Problem requirements: Repeat, exactly as written, all of the entries, but not their pictures.

Data extracts:
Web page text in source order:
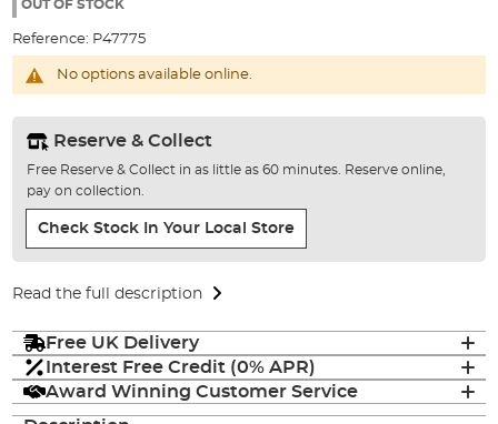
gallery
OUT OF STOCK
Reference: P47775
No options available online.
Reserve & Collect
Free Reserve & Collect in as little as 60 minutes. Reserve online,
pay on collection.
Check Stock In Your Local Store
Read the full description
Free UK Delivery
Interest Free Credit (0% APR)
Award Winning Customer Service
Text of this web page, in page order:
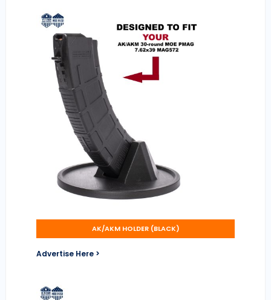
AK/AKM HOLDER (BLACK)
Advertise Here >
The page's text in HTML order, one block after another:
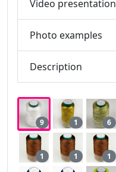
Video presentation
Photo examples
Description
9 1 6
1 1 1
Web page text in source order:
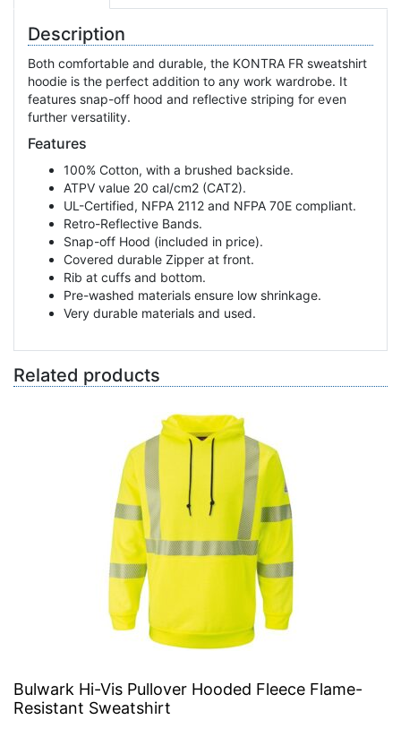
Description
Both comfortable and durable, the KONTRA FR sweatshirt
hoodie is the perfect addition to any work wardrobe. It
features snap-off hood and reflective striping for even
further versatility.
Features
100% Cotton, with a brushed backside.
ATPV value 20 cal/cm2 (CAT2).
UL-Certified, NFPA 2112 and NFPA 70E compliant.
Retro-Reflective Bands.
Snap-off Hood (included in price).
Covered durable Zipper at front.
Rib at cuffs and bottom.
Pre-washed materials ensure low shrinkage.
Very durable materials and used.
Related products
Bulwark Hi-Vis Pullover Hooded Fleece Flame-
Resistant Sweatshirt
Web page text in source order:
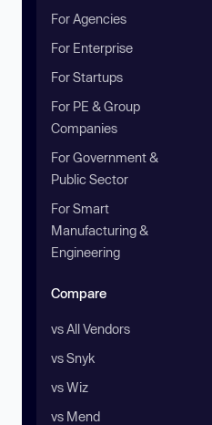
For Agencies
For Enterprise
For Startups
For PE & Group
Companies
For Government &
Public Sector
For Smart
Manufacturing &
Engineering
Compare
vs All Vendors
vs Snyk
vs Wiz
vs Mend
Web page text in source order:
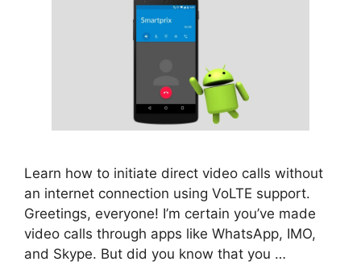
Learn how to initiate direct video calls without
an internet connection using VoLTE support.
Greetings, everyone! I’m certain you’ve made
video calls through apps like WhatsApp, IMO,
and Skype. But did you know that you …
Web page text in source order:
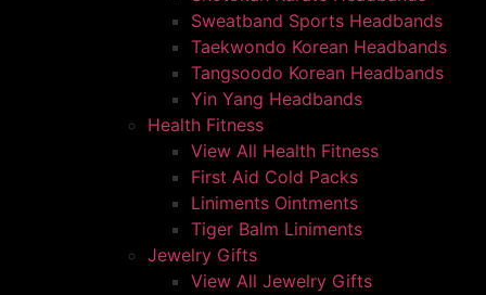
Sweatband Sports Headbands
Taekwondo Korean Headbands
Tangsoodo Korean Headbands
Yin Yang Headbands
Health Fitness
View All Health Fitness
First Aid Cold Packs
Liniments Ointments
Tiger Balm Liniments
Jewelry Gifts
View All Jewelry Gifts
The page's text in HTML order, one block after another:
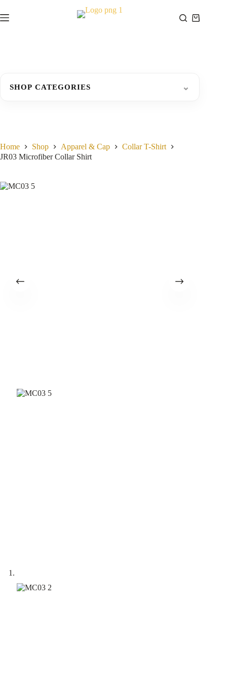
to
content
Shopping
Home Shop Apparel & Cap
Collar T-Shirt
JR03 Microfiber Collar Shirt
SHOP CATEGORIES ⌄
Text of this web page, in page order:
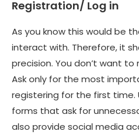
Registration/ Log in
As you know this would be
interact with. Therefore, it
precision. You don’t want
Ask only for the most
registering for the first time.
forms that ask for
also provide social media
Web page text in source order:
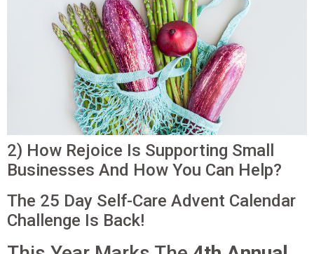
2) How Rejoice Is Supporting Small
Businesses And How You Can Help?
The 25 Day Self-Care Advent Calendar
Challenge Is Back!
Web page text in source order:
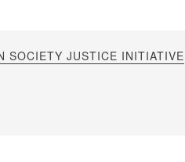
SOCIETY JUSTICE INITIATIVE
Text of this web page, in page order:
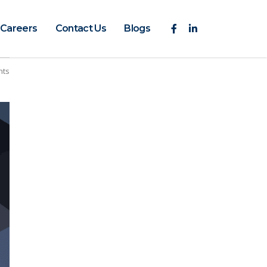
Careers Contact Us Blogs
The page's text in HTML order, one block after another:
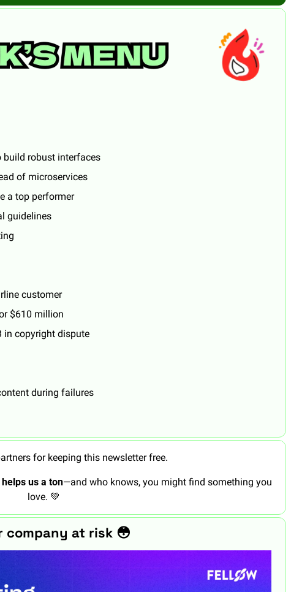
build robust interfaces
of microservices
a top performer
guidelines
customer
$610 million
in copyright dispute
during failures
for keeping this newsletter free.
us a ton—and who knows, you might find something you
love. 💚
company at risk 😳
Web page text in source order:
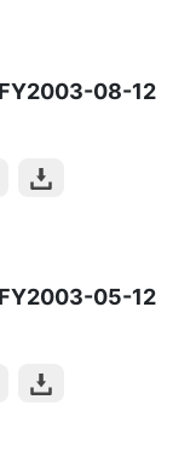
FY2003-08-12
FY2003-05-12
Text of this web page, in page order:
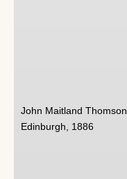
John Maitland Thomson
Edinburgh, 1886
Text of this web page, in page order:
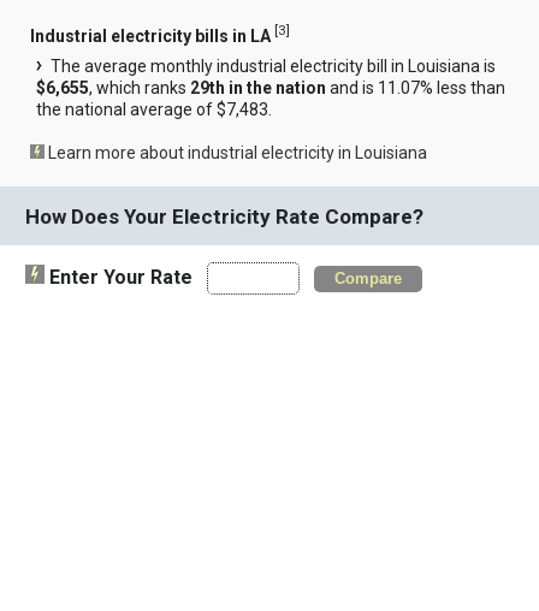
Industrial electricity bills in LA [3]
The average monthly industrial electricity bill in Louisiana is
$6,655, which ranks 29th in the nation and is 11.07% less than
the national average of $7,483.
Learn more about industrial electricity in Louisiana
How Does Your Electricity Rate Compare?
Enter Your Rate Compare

Response:
Web page text in source order:
gallery
OUT OF STOCK
Reference: P47775
No options available online.
Reserve & Collect
Free Reserve & Collect in as little as 60 minutes. Reserve online,
pay on collection.
Check Stock In Your Local Store
Read the full description
Free UK Delivery
Interest Free Credit (0% APR)
Award Winning Customer Service
Text of this web page, in page order:
AK/AKM HOLDER (BLACK)
Advertise Here >
The page's text in HTML order, one block after another:
Video presentation
Photo examples
Description
9 1 6
1 1 1
Web page text in source order:
Description
Both comfortable and durable, the KONTRA FR sweatshirt
hoodie is the perfect addition to any work wardrobe. It
features snap-off hood and reflective striping for even
further versatility.
Features
100% Cotton, with a brushed backside.
ATPV value 20 cal/cm2 (CAT2).
UL-Certified, NFPA 2112 and NFPA 70E compliant.
Retro-Reflective Bands.
Snap-off Hood (included in price).
Covered durable Zipper at front.
Rib at cuffs and bottom.
Pre-washed materials ensure low shrinkage.
Very durable materials and used.
Related products
Bulwark Hi-Vis Pullover Hooded Fleece Flame-
Resistant Sweatshirt
Web page text in source order:
For Agencies
For Enterprise
For Startups
For PE & Group
Companies
For Government &
Public Sector
For Smart
Manufacturing &
Engineering
Compare
vs All Vendors
vs Snyk
vs Wiz
vs Mend
Web page text in source order:
Learn how to initiate direct video calls without
an internet connection using VoLTE support.
Greetings, everyone! I’m certain you’ve made
video calls through apps like WhatsApp, IMO,
and Skype. But did you know that you …
Web page text in source order:
Sweatband Sports Headbands
Taekwondo Korean Headbands
Tangsoodo Korean Headbands
Yin Yang Headbands
Health Fitness
View All Health Fitness
First Aid Cold Packs
Liniments Ointments
Tiger Balm Liniments
Jewelry Gifts
View All Jewelry Gifts
The page's text in HTML order, one block after another:
to
content
Shopping
Home Shop Apparel & Cap
Collar T-Shirt
JR03 Microfiber Collar Shirt
SHOP CATEGORIES ⌄
Text of this web page, in page order:
Registration/ Log in
As you know this would be
interact with. Therefore, it
precision. You don’t want
Ask only for the most
registering for the first time.
forms that ask for
also provide social media
Web page text in source order:
2) How Rejoice Is Supporting Small
Businesses And How You Can Help?
The 25 Day Self-Care Advent Calendar
Challenge Is Back!
Web page text in source order:
SOCIETY JUSTICE INITIATIVE
Text of this web page, in page order:
Careers Contact Us Blogs
The page's text in HTML order, one block after another:
build robust interfaces
of microservices
a top performer
guidelines
customer
$610 million
in copyright dispute
during failures
for keeping this newsletter free.
us a ton—and who knows, you might find something you
love. 💚
company at risk 😳
Web page text in source order:
FY2003-08-12
FY2003-05-12
Text of this web page, in page order:
John Maitland Thomson
Edinburgh, 1886
Text of this web page, in page order:
Industrial electricity bills in LA [3]
The average monthly industrial electricity bill in Louisiana is
$6,655, which ranks 29th in the nation and is 11.07% less than
the national average of $7,483.
Learn more about industrial electricity in Louisiana
How Does Your Electricity Rate Compare?
Enter Your Rate Compare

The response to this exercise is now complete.